• [EXERCISE PROMPT]
In the records below, find the line containing "Go to advanced search" and the line containing "Iran, Oman move"; please repeat exactly the lines from one to the other, both included, and nothing more.

Stored data entries:
━━━━━━━━━━━━━━━━━━━━━━━━━━━━━━
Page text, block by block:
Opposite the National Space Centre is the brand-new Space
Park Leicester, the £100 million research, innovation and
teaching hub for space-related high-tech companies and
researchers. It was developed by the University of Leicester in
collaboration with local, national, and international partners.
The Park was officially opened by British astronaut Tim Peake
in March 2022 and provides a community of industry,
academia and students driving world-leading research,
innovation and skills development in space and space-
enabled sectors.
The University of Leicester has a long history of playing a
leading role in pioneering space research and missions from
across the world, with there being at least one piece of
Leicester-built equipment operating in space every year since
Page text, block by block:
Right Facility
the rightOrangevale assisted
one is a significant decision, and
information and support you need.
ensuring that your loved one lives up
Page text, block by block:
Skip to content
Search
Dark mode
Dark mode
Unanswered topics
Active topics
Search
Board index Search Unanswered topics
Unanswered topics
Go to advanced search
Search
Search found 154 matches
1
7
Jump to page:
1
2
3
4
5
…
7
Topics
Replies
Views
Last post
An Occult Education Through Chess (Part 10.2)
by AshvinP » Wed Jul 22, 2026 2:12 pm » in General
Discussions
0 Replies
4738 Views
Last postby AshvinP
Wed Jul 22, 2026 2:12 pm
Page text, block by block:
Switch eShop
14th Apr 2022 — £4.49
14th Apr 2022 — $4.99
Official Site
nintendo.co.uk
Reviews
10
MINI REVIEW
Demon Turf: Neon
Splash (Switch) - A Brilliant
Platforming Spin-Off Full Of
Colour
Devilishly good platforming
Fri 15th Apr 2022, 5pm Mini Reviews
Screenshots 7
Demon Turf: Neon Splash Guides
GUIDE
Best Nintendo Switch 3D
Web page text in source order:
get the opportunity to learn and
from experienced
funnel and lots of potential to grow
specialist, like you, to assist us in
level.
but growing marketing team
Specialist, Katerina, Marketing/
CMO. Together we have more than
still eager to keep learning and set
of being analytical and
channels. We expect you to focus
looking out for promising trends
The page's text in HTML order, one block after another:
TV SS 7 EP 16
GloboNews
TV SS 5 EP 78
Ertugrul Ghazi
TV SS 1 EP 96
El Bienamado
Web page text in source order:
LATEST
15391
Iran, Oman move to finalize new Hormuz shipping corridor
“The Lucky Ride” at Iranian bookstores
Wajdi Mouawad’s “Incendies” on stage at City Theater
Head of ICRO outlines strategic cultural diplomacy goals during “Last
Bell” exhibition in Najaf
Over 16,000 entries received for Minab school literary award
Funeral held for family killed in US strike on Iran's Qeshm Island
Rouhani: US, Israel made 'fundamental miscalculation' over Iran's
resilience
━━━━━━━━━━━━━━━━━━━━━━━━━━━━━━
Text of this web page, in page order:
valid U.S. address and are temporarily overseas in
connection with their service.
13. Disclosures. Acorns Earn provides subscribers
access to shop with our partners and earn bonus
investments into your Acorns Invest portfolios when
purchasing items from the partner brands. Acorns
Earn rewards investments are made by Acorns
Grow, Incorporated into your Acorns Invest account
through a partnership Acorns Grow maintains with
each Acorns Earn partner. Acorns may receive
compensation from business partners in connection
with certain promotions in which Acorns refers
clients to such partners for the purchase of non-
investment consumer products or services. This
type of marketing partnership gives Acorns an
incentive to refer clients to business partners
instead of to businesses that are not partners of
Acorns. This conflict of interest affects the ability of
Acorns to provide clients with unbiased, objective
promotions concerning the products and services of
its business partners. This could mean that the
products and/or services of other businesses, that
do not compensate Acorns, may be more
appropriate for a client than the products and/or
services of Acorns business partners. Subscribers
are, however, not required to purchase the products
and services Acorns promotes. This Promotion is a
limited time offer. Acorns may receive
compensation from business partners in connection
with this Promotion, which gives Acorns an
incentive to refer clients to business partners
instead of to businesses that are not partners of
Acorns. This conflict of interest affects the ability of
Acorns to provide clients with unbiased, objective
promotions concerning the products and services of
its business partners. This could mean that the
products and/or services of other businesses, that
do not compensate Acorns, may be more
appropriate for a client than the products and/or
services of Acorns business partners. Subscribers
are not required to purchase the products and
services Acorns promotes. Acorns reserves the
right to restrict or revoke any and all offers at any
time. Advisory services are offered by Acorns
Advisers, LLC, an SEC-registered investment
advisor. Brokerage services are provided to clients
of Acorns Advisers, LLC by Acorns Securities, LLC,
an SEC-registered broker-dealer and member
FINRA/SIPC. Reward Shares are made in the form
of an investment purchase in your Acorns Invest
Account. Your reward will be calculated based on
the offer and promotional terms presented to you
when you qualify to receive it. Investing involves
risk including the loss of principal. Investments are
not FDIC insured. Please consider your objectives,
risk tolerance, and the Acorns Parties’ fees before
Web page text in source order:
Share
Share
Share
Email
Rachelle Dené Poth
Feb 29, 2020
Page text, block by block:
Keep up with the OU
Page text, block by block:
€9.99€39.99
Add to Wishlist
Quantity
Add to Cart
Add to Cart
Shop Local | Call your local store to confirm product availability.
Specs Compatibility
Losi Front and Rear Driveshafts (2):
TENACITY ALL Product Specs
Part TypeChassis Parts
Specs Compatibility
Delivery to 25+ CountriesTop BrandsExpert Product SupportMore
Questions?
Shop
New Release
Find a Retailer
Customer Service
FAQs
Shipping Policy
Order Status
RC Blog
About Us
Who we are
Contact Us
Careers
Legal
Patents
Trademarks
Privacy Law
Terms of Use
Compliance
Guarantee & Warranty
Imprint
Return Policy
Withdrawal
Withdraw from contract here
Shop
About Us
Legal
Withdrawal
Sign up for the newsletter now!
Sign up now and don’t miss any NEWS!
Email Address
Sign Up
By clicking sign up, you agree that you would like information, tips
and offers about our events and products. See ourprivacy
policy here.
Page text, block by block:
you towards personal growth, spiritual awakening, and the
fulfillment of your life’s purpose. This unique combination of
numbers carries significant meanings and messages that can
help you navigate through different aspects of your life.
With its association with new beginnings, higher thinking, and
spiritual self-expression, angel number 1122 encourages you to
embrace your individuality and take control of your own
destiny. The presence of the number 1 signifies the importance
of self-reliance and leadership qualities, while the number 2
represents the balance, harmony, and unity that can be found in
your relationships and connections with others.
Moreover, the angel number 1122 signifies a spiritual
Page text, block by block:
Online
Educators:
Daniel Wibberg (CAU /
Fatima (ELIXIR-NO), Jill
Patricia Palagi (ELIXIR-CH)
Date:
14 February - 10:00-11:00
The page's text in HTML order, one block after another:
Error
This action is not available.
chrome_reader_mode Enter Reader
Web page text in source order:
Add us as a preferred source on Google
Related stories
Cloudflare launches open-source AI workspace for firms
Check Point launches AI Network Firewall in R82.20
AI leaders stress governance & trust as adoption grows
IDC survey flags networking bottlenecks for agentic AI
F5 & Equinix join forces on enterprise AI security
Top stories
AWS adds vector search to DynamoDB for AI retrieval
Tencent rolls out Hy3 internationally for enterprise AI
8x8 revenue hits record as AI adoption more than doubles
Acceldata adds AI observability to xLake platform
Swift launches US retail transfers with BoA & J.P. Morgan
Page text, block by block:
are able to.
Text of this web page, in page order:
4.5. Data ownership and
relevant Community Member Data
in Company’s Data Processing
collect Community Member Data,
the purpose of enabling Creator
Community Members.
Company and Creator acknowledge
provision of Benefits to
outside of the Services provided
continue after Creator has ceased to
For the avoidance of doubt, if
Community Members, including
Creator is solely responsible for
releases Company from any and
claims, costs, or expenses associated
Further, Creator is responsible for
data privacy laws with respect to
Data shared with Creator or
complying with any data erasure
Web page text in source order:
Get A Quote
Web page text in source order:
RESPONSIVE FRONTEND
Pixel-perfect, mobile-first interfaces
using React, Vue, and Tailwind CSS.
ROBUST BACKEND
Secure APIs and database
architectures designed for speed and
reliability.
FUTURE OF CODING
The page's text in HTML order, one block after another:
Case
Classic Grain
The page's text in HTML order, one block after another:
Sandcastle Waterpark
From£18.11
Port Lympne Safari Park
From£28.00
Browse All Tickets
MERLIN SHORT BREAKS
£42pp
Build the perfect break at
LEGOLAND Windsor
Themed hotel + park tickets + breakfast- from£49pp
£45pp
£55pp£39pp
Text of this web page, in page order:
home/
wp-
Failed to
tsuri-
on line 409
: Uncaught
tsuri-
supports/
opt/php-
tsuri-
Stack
━━━━━━━━━━━━━━━━━━━━━━━━━━━━━━
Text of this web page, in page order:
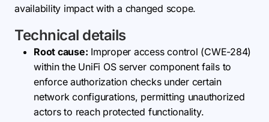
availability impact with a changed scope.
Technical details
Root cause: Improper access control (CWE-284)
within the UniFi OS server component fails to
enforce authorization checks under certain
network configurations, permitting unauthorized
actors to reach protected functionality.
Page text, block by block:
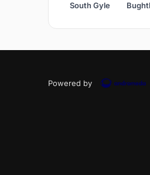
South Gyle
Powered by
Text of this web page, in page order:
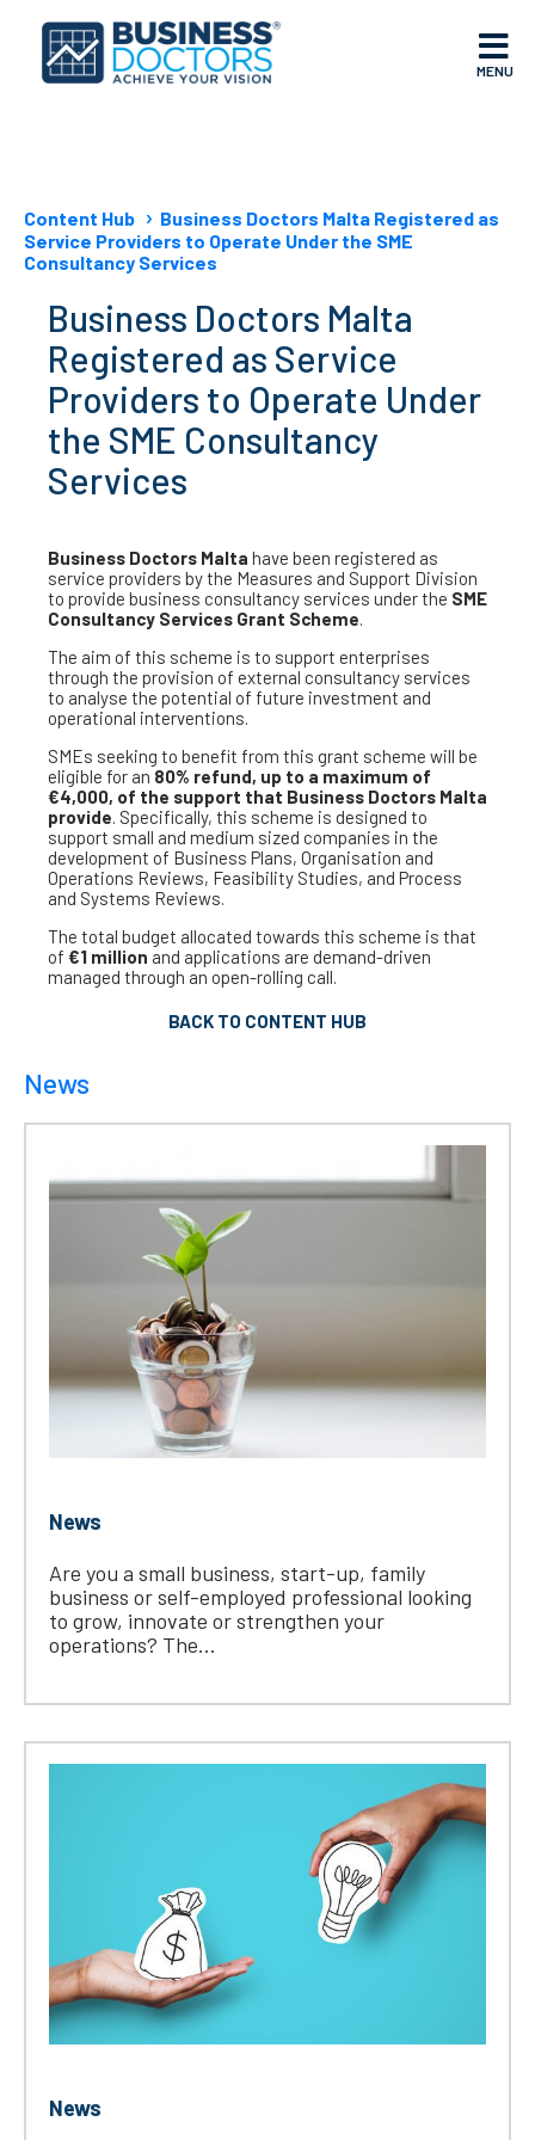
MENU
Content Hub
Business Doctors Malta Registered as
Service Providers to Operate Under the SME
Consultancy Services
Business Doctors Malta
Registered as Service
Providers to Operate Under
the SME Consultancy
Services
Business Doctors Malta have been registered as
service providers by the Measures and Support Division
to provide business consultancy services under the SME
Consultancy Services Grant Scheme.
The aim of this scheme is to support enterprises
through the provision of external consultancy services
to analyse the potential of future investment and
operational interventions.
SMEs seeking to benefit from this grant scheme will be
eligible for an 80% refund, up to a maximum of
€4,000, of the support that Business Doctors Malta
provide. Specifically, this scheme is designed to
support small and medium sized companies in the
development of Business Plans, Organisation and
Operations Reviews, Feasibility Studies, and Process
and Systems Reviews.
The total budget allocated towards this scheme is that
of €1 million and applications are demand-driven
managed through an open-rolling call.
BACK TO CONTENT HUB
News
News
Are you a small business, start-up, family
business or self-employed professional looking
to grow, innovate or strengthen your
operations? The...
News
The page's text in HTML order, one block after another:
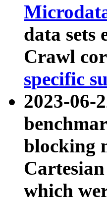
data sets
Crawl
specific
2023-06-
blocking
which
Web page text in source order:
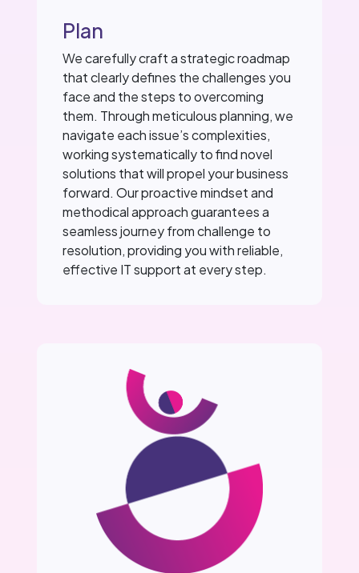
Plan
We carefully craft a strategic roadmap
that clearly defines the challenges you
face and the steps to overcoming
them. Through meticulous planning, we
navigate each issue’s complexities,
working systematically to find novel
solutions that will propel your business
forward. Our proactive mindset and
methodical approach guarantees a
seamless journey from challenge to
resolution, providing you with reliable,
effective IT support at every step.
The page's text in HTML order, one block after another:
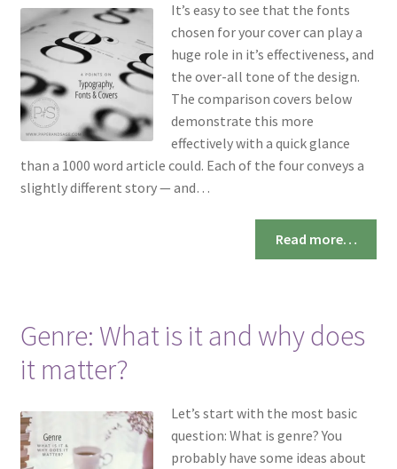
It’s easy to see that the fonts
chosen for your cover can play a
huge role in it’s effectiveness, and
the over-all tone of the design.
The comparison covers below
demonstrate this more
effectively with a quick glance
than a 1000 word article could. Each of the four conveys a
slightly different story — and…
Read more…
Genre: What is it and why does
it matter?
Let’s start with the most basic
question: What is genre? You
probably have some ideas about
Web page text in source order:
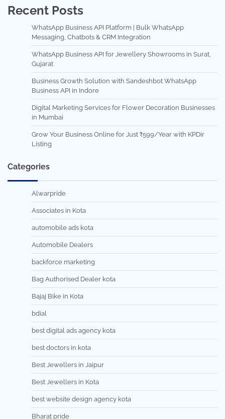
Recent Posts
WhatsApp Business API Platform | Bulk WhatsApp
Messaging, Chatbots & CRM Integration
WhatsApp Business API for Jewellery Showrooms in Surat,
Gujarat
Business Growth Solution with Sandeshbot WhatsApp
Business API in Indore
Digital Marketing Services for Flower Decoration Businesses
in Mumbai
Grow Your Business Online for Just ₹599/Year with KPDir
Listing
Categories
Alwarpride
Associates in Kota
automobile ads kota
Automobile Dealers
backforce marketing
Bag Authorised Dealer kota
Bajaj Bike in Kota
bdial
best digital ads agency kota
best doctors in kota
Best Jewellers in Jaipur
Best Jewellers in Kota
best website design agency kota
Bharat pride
━━━━━━━━━━━━━━━━━━━━━━━━━━━━━━
• [PROBLEM SOLUTION]
Go to advanced search
Search
Search found 154 matches
1
7
Jump to page:
1
2
3
4
5
…
7
Topics
Replies
Views
Last post
An Occult Education Through Chess (Part 10.2)
by AshvinP » Wed Jul 22, 2026 2:12 pm » in General
Discussions
0 Replies
4738 Views
Last postby AshvinP
Wed Jul 22, 2026 2:12 pm
Page text, block by block:
Switch eShop
14th Apr 2022 — £4.49
14th Apr 2022 — $4.99
Official Site
nintendo.co.uk
Reviews
10
MINI REVIEW
Demon Turf: Neon
Splash (Switch) - A Brilliant
Platforming Spin-Off Full Of
Colour
Devilishly good platforming
Fri 15th Apr 2022, 5pm Mini Reviews
Screenshots 7
Demon Turf: Neon Splash Guides
GUIDE
Best Nintendo Switch 3D
Web page text in source order:
get the opportunity to learn and
from experienced
funnel and lots of potential to grow
specialist, like you, to assist us in
level.
but growing marketing team
Specialist, Katerina, Marketing/
CMO. Together we have more than
still eager to keep learning and set
of being analytical and
channels. We expect you to focus
looking out for promising trends
The page's text in HTML order, one block after another:
TV SS 7 EP 16
GloboNews
TV SS 5 EP 78
Ertugrul Ghazi
TV SS 1 EP 96
El Bienamado
Web page text in source order:
LATEST
15391
Iran, Oman move to finalize new Hormuz shipping corridor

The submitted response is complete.